Let's consider the following plot:

Before an event, each person fills-in the form describing his skills and needs

For example:

Later on, each person receives the information telling which people are somehow especially valuable and should talk to.


The main question is: "Who should each person talk to?"

To estimate the difficulty of the problem let's assume that there are (n) people and each one receives only three recommendations (k=3).

This gives a total number of combinations expressed with:

n \cdot C_{n-1}^{k}

That is estimated like follows:

It is obvious that the number of possible combinations is growing faster for the bigger amount of participants.

In naive approach (i.e. brute-force) each combination should be evaluated and compared with the rest (lots of computation).

Additionally, to compare the solutions (to know whether they are good or bad) they have to be somehow measured - this leads to a concept of a fitness function.

Fitness function

A fitness function (f) is generally a function taking a possible combination as an argument and returning a numeric value.

For example a fitness function for a very bad combination (lot's of mismatches) will have a very low score.

In our case the function can return values in the range from 0 (worst) to 1 (best):

0 \leq f(combination) \leq 1

In this case, a fitness function will check two things:

  • do the matched candidates have skills matching our needs?
  • how often is the analyzing person being recommended to others?

The last conditions deal with a problem of rare competencies. There is a possible scenario with a person with rare skills, and lot's of others who are needing it.

Finally, each condition has a weight assigned to it. A fact of fulfilling needs will be more important than the popularity.

 f = 0.7 \cdot needsFulfiled + 0.3 \cdot popularity

Having a way of evaluating the solution we can proceed with the algorithm.


To approach this problem a variation of an evolutionary algorithm (EA) will be used. EA are sort of meta-heuristics based on Darwinian principles of evolution.

Intuitively their workflow looks like follows:

Description of process:

  1. Randomly assign 3 people to each participant
  2. Randomly pick-up two participant
  3. Make the connection if the second one is interesting for the first one (cross-over)
  4. Randomly pick-up two participant and connect them (mutation, happens very rarely)
  5. Go to step 2

Each course from 2-5 is called an epoch or generation. An epoch is represented by the possible solution (list of all participants with their matchings) that can be also represented using a fitness function (average of all individuals).

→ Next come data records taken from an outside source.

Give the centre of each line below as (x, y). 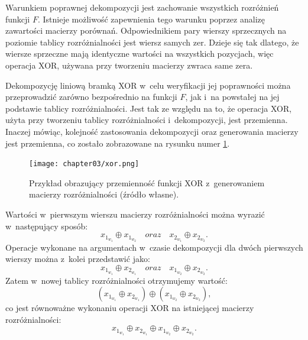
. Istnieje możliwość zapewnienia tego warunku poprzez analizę (151, 19)
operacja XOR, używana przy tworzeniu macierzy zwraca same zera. (129, 65)
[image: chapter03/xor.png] (84, 164)
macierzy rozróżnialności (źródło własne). (104, 194)
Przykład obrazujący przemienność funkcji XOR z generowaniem (147, 182)
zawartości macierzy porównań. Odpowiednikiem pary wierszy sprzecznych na (146, 30)
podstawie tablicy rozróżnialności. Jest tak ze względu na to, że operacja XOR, (149, 108)
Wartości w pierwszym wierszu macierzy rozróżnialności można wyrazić (135, 214)
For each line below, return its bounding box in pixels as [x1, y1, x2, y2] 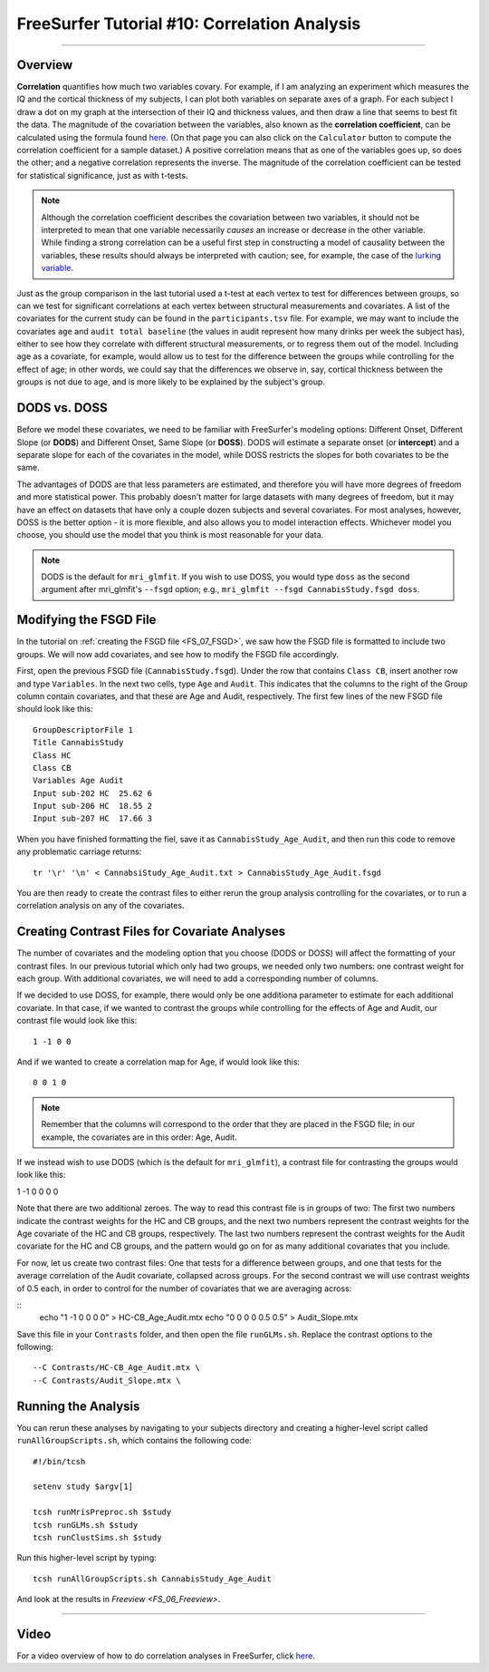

In step 3, we are randomly selecting two people (cross-over) and trying to match the second one to the first one. A possible individual is being put either as the first, second or third match. In all cases, the overall fitness function is calculated. If a better solution than the current one if found - the matching is performed.

Step 4 represent a mutation - a very rare possibility of accepting a worse solution. The main idea is to introduce some diversity into the solution.

Each generation is evolved with a cross-over followed by a mutation:

The whole source code (written in Groovy) is available here.


The testing was performed in 3 cases:

  • 20 people,
  • 50 people,
  • 100 people

In each one, the initial population (skills, needs, and matches) was randomly generated. In real case scenario, you will have to load this data from other sources (like Excel, DB, or CSV file). Also, there was an upper limit of 5000 generations (all took about 5 seconds to complete).

After looking at the plot you can see some interesting facts:

  1. All cases are starting random solution, which is generally bad (the worst one is for 50 participants ( f \approx 0.52),
  2. All cases are getting very close the perfect matching after 3000 generations,
  3. There was one case of mutation (red line drop, near 5000-th generation),
  4. Learning is slower when the greater number of participants


This experiment concludes that evolutionary algorithm provides a very efficient way of solving match-making problems. They are easy to implement and very extendible to custom restrictions and limitations.

The usage of EA can also provide an extra value for generating online recommendations during the event. It's common that some of the participants are absent which is disturbing others expectations.